Architecture • History • Media • Obituaries • Planning • Politics • Social Good • Theory + Criticism
January 8, 2013
Kicked A Building Lately?
Well, have you? That question, the title of the 1976 collection of Ada Louise Huxtable’s work for the New York Times, embodies her approach to criticism. It is active, it is irreverent, it is personal, it is physical, and it puts the onus simultaneously on the critic and on her public to pay attention. To kick the tires of a building you have to be present at its creation and its completion. You have to let yourself be small beside it, walk around it, walk up the steps, pick (delicately) at the the joints, run your fingers along the handrail, push open the door. You have to let yourself stand back, across the street, across the highway, across the waterfront, and assess. And then you have to go home and write exactly what you think, in simple language, marking a path through history, politics, aesthetics and ethics that anyone can follow. I love her writing — and I will get to some choice quotes — but the first lesson I teach is that attitude. Architecture is for us, the public, and it is going to get scuffed.
Ada Louise Huxtable, who died Monday at 91, was my hero, and I am not sure I have another. She has been my hero since I was 16, and a local architect put one of her essays into my hands. I read her in college; I read her as an editorial assistant; her prescient 1957 article “The Park Avenue School of Architecture” is the centerpiece of one chapter of my dissertation; her 1968 critique “Sometimes We Do It Right” is the topic of the introduction to my book. I read her so much that when I finally met her last March, she was exactly as I had imagined her to be. Except shorter. It brought me a small amount of pleasure that both of us were just slightly over five feet tall. It gives you a naturally skewed perspective on the world of averages.
My avatar Ada Louise Huxtable dwelled in the 1960s. I always imagined her slim, birdlike, in a suit, cocking her head at each new Park Avenue curtain wall, stepping around the construction site in neat pumps, taking notes on a pad produced from her pocketbook. Gloves? She might smile politely at a press conference, but she’d already be writing in her head. Then she would go back to her desk and let the hammer down. She didn’t need to shout, but she had the power to shame.

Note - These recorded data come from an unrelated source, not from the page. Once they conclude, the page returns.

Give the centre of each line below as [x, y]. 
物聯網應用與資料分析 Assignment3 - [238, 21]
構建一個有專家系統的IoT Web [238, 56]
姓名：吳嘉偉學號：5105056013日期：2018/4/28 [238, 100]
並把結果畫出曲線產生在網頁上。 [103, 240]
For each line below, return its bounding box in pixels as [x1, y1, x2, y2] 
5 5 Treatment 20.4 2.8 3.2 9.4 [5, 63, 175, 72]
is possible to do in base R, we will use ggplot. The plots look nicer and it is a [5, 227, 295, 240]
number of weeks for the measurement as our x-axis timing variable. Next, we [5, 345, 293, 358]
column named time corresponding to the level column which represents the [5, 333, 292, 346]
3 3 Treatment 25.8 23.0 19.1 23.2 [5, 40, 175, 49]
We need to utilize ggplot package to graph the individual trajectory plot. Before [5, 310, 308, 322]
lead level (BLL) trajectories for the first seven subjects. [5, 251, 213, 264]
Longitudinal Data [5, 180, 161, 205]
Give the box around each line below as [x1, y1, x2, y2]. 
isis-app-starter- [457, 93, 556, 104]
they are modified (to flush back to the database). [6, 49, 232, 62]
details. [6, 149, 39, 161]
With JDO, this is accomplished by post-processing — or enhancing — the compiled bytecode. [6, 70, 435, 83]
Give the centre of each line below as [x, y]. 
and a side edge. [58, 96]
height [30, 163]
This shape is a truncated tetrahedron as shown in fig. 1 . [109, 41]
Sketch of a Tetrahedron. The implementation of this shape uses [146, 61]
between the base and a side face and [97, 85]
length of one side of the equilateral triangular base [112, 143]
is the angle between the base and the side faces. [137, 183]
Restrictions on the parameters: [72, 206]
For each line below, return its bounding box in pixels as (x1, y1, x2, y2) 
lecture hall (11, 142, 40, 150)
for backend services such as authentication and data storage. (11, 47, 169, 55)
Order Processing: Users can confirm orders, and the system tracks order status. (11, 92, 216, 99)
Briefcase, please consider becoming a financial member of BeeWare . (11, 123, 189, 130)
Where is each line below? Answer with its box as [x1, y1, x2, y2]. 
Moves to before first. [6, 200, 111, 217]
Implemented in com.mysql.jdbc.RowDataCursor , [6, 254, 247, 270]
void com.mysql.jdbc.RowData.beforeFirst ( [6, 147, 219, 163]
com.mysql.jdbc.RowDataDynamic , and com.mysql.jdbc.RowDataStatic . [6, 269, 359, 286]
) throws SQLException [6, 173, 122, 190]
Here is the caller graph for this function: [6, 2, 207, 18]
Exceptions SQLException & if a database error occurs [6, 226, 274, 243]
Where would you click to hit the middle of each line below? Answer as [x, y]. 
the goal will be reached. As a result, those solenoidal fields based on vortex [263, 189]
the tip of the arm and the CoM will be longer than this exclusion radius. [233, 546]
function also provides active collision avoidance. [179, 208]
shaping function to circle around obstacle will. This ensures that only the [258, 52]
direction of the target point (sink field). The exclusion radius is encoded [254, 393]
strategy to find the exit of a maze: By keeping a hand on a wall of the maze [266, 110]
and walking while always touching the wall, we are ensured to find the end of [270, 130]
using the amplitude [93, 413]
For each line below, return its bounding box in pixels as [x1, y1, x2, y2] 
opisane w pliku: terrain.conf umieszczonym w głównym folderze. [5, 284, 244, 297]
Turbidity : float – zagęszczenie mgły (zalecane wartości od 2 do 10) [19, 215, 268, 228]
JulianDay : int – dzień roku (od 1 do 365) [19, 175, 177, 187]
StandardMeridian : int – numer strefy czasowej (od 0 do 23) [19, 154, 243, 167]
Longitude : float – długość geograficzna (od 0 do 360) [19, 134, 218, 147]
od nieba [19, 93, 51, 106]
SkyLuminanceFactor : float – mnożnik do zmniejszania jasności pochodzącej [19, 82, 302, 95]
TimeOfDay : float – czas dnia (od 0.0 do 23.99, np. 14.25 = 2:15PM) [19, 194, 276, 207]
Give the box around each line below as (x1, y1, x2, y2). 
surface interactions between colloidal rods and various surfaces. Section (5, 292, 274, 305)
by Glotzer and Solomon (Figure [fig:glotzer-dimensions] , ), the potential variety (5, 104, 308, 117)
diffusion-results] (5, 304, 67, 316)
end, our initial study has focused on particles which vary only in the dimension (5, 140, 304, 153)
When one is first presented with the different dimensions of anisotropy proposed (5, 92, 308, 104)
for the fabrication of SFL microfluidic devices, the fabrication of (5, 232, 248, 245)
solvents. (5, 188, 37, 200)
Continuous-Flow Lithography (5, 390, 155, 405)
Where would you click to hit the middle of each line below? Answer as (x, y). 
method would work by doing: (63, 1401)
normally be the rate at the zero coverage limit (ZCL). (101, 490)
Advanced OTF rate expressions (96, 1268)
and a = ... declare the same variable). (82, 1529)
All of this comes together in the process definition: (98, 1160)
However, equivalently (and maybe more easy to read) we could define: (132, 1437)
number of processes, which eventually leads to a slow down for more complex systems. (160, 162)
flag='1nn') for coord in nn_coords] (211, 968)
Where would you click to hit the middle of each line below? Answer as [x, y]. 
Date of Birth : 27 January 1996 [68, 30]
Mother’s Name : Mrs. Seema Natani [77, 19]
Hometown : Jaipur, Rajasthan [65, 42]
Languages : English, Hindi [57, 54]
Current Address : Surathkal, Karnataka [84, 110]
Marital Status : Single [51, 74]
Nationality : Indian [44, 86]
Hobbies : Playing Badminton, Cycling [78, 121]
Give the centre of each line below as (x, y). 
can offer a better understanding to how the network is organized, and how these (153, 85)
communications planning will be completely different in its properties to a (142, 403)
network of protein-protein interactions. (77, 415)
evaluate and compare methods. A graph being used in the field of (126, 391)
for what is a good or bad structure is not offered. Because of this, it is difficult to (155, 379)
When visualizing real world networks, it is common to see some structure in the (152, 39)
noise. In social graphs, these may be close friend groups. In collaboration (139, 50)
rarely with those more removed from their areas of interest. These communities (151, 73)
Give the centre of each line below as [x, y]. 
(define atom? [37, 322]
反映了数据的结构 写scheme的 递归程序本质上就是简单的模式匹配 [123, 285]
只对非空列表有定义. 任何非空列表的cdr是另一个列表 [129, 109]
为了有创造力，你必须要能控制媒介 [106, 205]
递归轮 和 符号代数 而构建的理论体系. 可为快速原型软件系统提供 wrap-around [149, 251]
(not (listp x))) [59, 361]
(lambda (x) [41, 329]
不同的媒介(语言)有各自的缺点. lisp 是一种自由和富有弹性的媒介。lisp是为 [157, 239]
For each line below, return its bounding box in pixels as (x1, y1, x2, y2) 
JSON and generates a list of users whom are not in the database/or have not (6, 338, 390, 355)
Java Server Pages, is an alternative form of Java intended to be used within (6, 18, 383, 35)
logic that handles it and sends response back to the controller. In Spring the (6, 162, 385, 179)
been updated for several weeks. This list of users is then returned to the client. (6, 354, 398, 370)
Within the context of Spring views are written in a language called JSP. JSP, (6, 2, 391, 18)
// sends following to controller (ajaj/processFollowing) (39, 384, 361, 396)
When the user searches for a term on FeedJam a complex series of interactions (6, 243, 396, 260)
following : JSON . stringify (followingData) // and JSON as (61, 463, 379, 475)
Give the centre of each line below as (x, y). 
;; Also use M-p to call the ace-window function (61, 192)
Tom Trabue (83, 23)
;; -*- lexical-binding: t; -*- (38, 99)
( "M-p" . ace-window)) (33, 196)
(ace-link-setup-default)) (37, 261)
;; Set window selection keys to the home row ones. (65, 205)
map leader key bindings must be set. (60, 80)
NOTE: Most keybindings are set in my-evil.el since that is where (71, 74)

Her last published essay in the Wall Street Journal was on the New York Public Library’s renovation plans. But they would show her no plans. She waited, and waited, until she could wait no more.
I have been patient and cooperative, but I believe I have waited long enough. I am certain Foster will come up with impeccable, creative solutions. However, I no longer feel I must see these drawings no matter how skillfully they address the plan. They will undoubtedly be functional and handsome in Foster’s trademark high-tech manner. However, after extensive study of the library’s conception and construction I have become convinced that irreversible changes of this magnitude should not be made in this landmark building.
She had similar disdain for the plans to alter SOM’s 1954 Manufacturers Hanover Trust in 2010.
This was one of the first buildings I ever reviewed as an architecture critic, and it has continued to give me pleasure every time I pass it. The incandescent transparency of the small, glowing jewel box appearing suddenly among the solid, somber buildings that surround it, the open view of its luminous ceilings and the rich, golden contrast of the Bertoia screen clearly visible through the glass walls on the 43rd Street side, have never lost the capacity to surprise and delight.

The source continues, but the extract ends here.